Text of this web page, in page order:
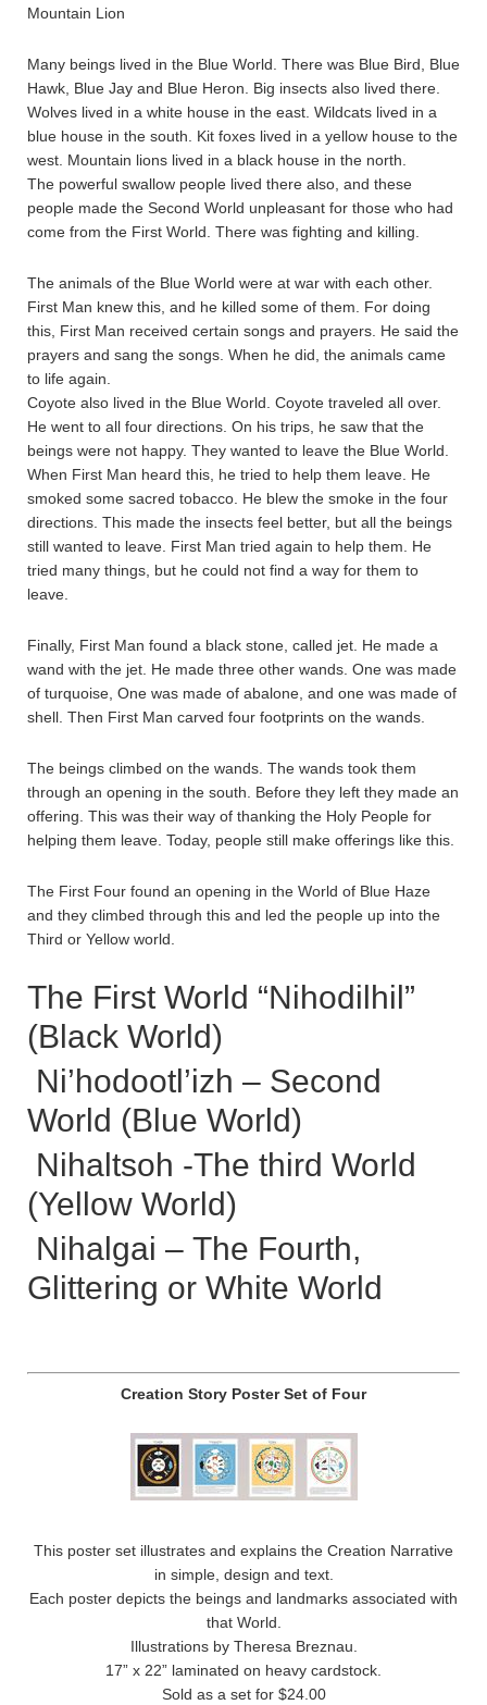
Mountain Lion
Many beings lived in the Blue World. There was Blue Bird, Blue
Hawk, Blue Jay and Blue Heron. Big insects also lived there.
Wolves lived in a white house in the east. Wildcats lived in a
blue house in the south. Kit foxes lived in a yellow house to the
west. Mountain lions lived in a black house in the north.
The powerful swallow people lived there also, and these
people made the Second World unpleasant for those who had
come from the First World. There was fighting and killing.
The animals of the Blue World were at war with each other.
First Man knew this, and he killed some of them. For doing
this, First Man received certain songs and prayers. He said the
prayers and sang the songs. When he did, the animals came
to life again.
Coyote also lived in the Blue World. Coyote traveled all over.
He went to all four directions. On his trips, he saw that the
beings were not happy. They wanted to leave the Blue World.
When First Man heard this, he tried to help them leave. He
smoked some sacred tobacco. He blew the smoke in the four
directions. This made the insects feel better, but all the beings
still wanted to leave. First Man tried again to help them. He
tried many things, but he could not find a way for them to
leave.
Finally, First Man found a black stone, called jet. He made a
wand with the jet. He made three other wands. One was made
of turquoise, One was made of abalone, and one was made of
shell. Then First Man carved four footprints on the wands.
The beings climbed on the wands. The wands took them
through an opening in the south. Before they left they made an
offering. This was their way of thanking the Holy People for
helping them leave. Today, people still make offerings like this.
The First Four found an opening in the World of Blue Haze
and they climbed through this and led the people up into the
Third or Yellow world.
The First World “Nihodilhil”
(Black World)
Ni’hodootl’izh – Second
World (Blue World)
Nihaltsoh -The third World
(Yellow World)
Nihalgai – The Fourth,
Glittering or White World
Creation Story Poster Set of Four
This poster set illustrates and explains the Creation Narrative
in simple, design and text.
Each poster depicts the beings and landmarks associated with
that World.
Illustrations by Theresa Breznau.
17” x 22” laminated on heavy cardstock.
Sold as a set for $24.00
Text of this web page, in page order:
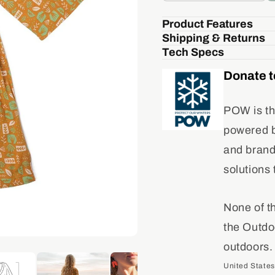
#####
● **What needs to be done**
Your answer must be every line from the listing above that holds the string "with".

● **Written solution**
The animals of the Blue World were at war with each other.
wand with the jet. He made three other wands. One was made
Each poster depicts the beings and landmarks associated with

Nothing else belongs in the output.